Be sure to read the instructions on the assignments section of the
class web page.

\paragraph{\boldmath Move-To-Front Variations.}

The Move-To-Front heuristic moves the accessed item $x$ all the way
to the front of the list. In this question we examine the behavior
of Move To Front when the accessed item is moved forward but not all
the way to the front.

Prove that if we move the accessed item $x$ forward by a fixed number
of locations $k$, then the competitive ratio is not $O(1)$.
What is the worst-case competitive ratio?

In contrast, prove that if we move $x$ some fixed fraction of the
distance to the front (i.e., if $x$ is at index $i$ in the list and
our fixed fraction is $0 < r < 1$, we move $x$ exactly $\lceil
r\cdot i\rceil$ locations forward), then the performance of that
heuristic is within a constant factor of the optimal.  What
factor do you obtain?


\paragraph{\boldmath Splay Trees Bounds.}

Recall the \emph{working-set bound}: if $t_{i}(y)$ is the number
of distinct elements (including $y$) accessed since the last time
$y$ was accessed before time~$i$, then the amortized cost to access
$x_i$ is $O(1+\lg{t_i(x_i)})$.
%
This bound says that, if accesses concentrate on a smaller set of
elements (the working set), then the cost is logarithmic in this set,
not in~$n$.  Equivalently, the bound says that if you access
something you accessed recently, the access is cheap.

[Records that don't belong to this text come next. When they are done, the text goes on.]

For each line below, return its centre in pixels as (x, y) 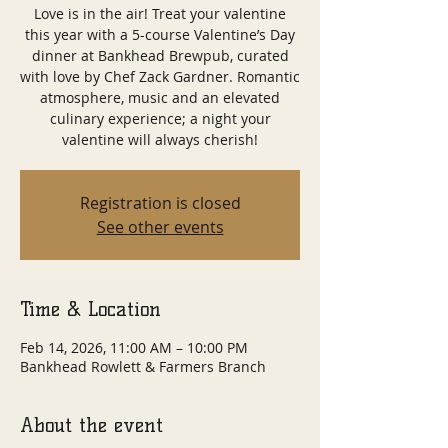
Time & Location (90, 309)
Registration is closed (160, 203)
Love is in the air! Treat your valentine (160, 13)
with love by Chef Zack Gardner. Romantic (160, 76)
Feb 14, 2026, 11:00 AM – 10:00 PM (134, 347)
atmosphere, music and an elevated (160, 97)
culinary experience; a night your (160, 118)
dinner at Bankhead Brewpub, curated (160, 55)
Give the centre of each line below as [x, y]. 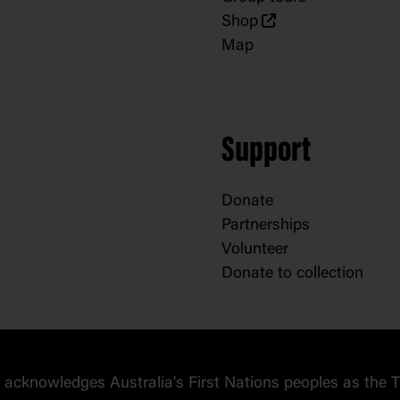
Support [266, 153]
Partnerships [266, 226]
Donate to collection [292, 274]
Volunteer [255, 250]
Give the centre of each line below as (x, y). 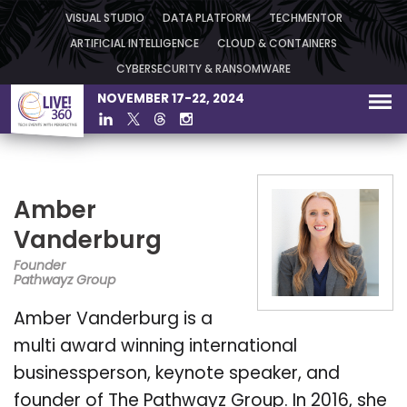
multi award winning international (155, 347)
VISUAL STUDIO (104, 19)
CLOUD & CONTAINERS (277, 45)
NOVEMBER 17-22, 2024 (171, 99)
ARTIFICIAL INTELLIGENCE (134, 45)
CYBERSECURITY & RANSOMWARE (203, 70)
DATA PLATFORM (206, 19)
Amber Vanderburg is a (113, 320)
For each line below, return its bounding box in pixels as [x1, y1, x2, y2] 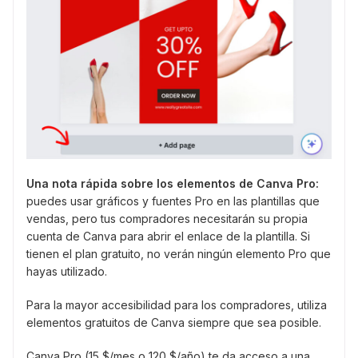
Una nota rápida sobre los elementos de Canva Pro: [26, 177, 319, 191]
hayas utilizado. [26, 265, 107, 279]
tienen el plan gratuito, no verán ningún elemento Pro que [26, 247, 331, 261]
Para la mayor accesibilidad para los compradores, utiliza [26, 298, 327, 312]
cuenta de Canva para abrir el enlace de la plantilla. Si [26, 229, 310, 244]
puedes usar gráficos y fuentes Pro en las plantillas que [26, 194, 320, 209]
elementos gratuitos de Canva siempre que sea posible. [26, 316, 321, 330]
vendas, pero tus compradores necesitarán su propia [26, 212, 308, 226]
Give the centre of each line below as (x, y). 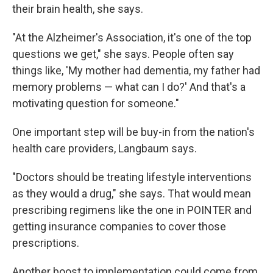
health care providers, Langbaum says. (105, 148)
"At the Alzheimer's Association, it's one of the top (132, 37)
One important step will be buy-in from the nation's (133, 132)
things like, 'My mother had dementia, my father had (136, 70)
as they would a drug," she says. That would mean (132, 193)
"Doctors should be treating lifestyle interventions (132, 177)
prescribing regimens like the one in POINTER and (132, 210)
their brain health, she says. (78, 9)
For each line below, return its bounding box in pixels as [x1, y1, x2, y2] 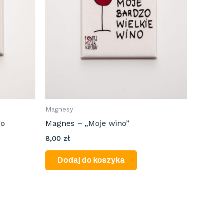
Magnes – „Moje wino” [45, 118, 129, 128]
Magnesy [45, 105, 73, 113]
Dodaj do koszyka [57, 156, 125, 165]
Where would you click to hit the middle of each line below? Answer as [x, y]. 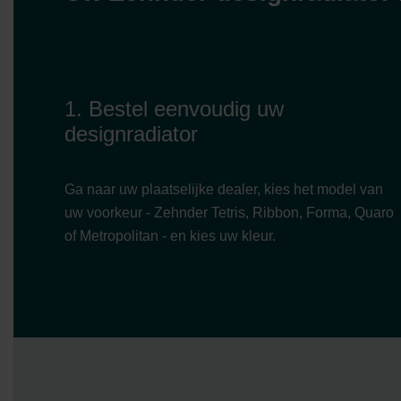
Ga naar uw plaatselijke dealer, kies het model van [224, 190]
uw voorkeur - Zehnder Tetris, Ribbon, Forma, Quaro [229, 213]
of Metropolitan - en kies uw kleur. [170, 236]
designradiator [131, 134]
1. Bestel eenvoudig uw [174, 109]
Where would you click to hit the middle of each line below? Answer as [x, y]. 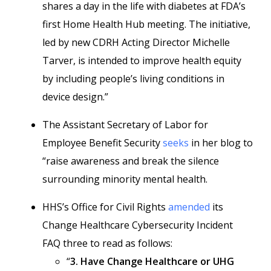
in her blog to [221, 143]
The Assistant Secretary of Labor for [125, 125]
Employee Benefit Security [103, 143]
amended [189, 207]
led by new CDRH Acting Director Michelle [136, 42]
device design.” [75, 97]
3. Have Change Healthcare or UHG [152, 261]
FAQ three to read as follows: [107, 243]
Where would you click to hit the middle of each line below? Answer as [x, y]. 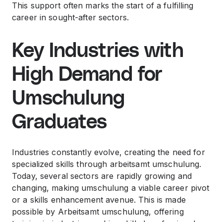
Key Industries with [98, 51]
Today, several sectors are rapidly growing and [102, 176]
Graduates [59, 122]
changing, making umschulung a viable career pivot [111, 188]
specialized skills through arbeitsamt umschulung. [107, 164]
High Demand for [87, 75]
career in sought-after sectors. [71, 17]
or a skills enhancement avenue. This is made [99, 200]
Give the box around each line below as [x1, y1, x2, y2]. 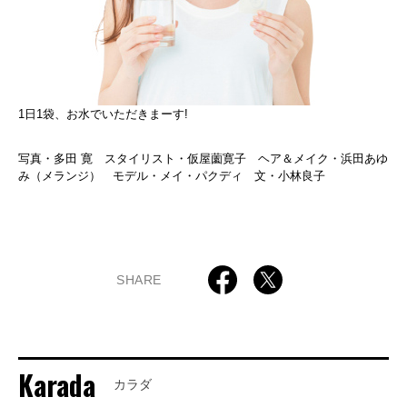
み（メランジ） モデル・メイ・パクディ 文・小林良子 [18, 169, 325, 184]
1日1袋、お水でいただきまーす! [18, 107, 188, 122]
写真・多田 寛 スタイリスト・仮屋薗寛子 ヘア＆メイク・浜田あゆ [18, 152, 388, 166]
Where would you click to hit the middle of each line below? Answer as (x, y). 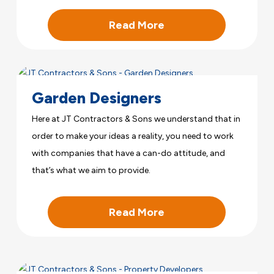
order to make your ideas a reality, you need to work (133, 136)
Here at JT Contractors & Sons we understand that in (136, 119)
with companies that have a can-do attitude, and (129, 153)
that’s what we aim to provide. (91, 170)
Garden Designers (97, 98)
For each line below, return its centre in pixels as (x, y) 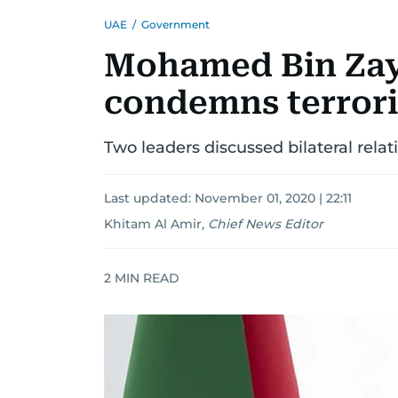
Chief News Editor (266, 224)
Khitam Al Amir (153, 224)
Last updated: (149, 198)
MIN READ (145, 278)
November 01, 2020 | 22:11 (273, 198)
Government (175, 24)
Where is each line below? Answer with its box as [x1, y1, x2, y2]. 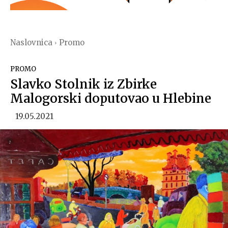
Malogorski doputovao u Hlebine [10, 91, 211, 107]
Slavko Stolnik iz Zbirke [10, 76, 157, 93]
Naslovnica [10, 38, 52, 48]
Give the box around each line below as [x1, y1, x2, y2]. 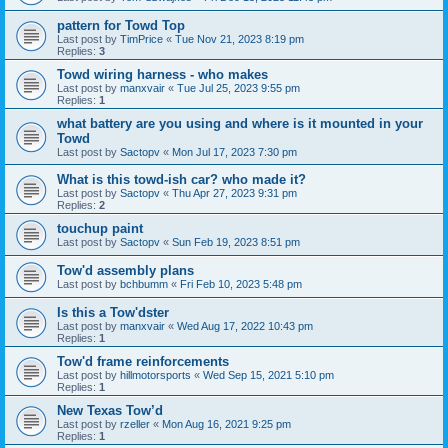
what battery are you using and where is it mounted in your [57, 116, 423, 131]
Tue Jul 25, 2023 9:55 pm [177, 82, 300, 94]
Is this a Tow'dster [57, 305, 169, 320]
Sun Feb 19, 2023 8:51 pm [172, 236, 300, 248]
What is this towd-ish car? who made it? [57, 172, 306, 187]
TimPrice [120, 33, 163, 45]
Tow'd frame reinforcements [57, 354, 229, 369]
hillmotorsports [120, 369, 191, 381]

Also recall the \emph{entropy bound}: if element $x$ occurs $f_x$
times in a sequence of $m$ accesses, then the amortized cost to access
an element is $O({1 \over m} \sum_x f_x \lg (m/f_x))$.
For binary search trees, the entropy bound is equivalent to
static optimality, up to constant factors.

Prove that the working-set bound implies the entropy bound.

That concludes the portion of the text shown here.